_WHAT THE EXERCISE ASKS_.
From the first line to the last, write out the listing exactly.

_EXERCISE MATERIALS_.
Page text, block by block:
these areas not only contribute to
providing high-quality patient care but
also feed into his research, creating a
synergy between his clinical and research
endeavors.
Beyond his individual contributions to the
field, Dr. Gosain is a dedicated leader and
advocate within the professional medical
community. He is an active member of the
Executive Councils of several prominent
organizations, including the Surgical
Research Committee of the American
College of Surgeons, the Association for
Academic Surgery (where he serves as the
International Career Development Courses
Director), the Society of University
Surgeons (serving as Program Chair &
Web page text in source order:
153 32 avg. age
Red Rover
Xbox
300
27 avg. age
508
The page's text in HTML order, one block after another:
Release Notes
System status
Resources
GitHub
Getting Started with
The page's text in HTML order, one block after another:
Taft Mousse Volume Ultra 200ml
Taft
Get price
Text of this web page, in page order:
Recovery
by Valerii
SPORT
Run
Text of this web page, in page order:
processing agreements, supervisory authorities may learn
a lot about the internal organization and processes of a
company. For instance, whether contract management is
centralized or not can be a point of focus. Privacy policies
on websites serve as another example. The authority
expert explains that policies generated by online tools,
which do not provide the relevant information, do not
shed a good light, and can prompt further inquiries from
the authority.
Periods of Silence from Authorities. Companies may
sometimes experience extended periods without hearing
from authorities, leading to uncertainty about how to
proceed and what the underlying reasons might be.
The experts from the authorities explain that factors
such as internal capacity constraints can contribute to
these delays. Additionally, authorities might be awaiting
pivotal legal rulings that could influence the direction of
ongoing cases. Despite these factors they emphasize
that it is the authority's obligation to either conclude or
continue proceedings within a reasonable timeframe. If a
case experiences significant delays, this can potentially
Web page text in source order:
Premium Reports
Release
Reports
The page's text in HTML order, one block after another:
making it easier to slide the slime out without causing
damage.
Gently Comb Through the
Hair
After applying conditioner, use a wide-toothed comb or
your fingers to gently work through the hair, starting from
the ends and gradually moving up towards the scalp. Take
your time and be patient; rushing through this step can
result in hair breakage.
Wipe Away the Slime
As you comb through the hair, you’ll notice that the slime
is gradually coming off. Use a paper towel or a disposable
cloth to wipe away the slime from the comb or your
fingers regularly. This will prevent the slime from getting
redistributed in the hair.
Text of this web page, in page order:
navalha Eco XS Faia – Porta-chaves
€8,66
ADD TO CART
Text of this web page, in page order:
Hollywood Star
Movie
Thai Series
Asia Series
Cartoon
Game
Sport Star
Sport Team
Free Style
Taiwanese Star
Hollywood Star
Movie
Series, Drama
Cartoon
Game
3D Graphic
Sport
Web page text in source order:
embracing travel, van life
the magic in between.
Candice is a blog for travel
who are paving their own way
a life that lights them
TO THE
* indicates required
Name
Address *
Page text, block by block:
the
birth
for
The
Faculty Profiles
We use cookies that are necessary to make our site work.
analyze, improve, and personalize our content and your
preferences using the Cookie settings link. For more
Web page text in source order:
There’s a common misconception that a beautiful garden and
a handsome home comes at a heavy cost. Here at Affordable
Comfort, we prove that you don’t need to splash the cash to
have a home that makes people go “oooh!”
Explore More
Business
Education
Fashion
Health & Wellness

_OUTPUT_.
Page text, block by block:
these areas not only contribute to
providing high-quality patient care but
also feed into his research, creating a
synergy between his clinical and research
endeavors.
Beyond his individual contributions to the
field, Dr. Gosain is a dedicated leader and
advocate within the professional medical
community. He is an active member of the
Executive Councils of several prominent
organizations, including the Surgical
Research Committee of the American
College of Surgeons, the Association for
Academic Surgery (where he serves as the
International Career Development Courses
Director), the Society of University
Surgeons (serving as Program Chair &
Web page text in source order:
153 32 avg. age
Red Rover
Xbox
300
27 avg. age
508
The page's text in HTML order, one block after another:
Release Notes
System status
Resources
GitHub
Getting Started with
The page's text in HTML order, one block after another:
Taft Mousse Volume Ultra 200ml
Taft
Get price
Text of this web page, in page order:
Recovery
by Valerii
SPORT
Run
Text of this web page, in page order:
processing agreements, supervisory authorities may learn
a lot about the internal organization and processes of a
company. For instance, whether contract management is
centralized or not can be a point of focus. Privacy policies
on websites serve as another example. The authority
expert explains that policies generated by online tools,
which do not provide the relevant information, do not
shed a good light, and can prompt further inquiries from
the authority.
Periods of Silence from Authorities. Companies may
sometimes experience extended periods without hearing
from authorities, leading to uncertainty about how to
proceed and what the underlying reasons might be.
The experts from the authorities explain that factors
such as internal capacity constraints can contribute to
these delays. Additionally, authorities might be awaiting
pivotal legal rulings that could influence the direction of
ongoing cases. Despite these factors they emphasize
that it is the authority's obligation to either conclude or
continue proceedings within a reasonable timeframe. If a
case experiences significant delays, this can potentially
Web page text in source order:
Premium Reports
Release
Reports
The page's text in HTML order, one block after another:
making it easier to slide the slime out without causing
damage.
Gently Comb Through the
Hair
After applying conditioner, use a wide-toothed comb or
your fingers to gently work through the hair, starting from
the ends and gradually moving up towards the scalp. Take
your time and be patient; rushing through this step can
result in hair breakage.
Wipe Away the Slime
As you comb through the hair, you’ll notice that the slime
is gradually coming off. Use a paper towel or a disposable
cloth to wipe away the slime from the comb or your
fingers regularly. This will prevent the slime from getting
redistributed in the hair.
Text of this web page, in page order:
navalha Eco XS Faia – Porta-chaves
€8,66
ADD TO CART
Text of this web page, in page order:
Hollywood Star
Movie
Thai Series
Asia Series
Cartoon
Game
Sport Star
Sport Team
Free Style
Taiwanese Star
Hollywood Star
Movie
Series, Drama
Cartoon
Game
3D Graphic
Sport
Web page text in source order:
embracing travel, van life
the magic in between.
Candice is a blog for travel
who are paving their own way
a life that lights them
TO THE
* indicates required
Name
Address *
Page text, block by block:
the
birth
for
The
Faculty Profiles
We use cookies that are necessary to make our site work.
analyze, improve, and personalize our content and your
preferences using the Cookie settings link. For more
Web page text in source order:
There’s a common misconception that a beautiful garden and
a handsome home comes at a heavy cost. Here at Affordable
Comfort, we prove that you don’t need to splash the cash to
have a home that makes people go “oooh!”
Explore More
Business
Education
Fashion
Health & Wellness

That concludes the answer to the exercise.